Kenzi’s eyes locked on him.
“We have the code,” she said.
We smiled at one another. All this time, we’d both had the code. The ignition code.
“Ok,” he said. His face somehow took on some light. “Yake three bottles at the bar. Fifteen dirhams a-piece.”
That’s how the burnings began. The authorities were too late for the people, the people who’d threatened to ignite their own city because they could wait no longer. There at the shisha bar. There, Chez Momo, who was long dead or, perhaps, had never existed, we watched them prepare the empty bleach bottles, filling them with petrol. The punters lined up. We lined up with the punters.
We took the bottles burbling with gasoline out into the dying city and we held our lighters in our pockets.

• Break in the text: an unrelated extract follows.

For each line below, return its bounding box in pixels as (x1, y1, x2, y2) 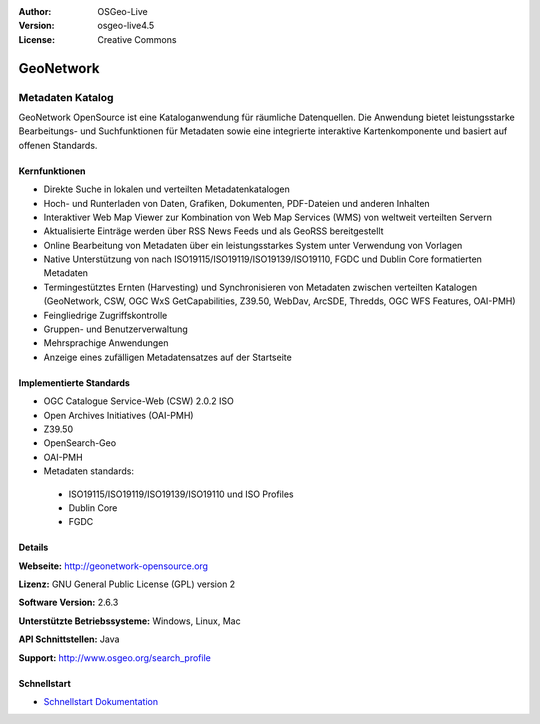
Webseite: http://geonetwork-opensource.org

We prepared to set alight to all that we knew, knowing that there would be death and tragedy, but also release. Knowing, above all, that after it was all gone, something would come back.
I watched Kenzi pouring and pouring as she ran, bangles jangling, whistling some inappropriate song, a nursery rhyme, I think it was. She hopped in a long, squiggly line along the mucussy pavement with the ease of a ladybird, arms whirling like wings, fluid gulping from her bottles. I watched her dance and spin, way up the street before she turned, curtsied, bent, and lit her path.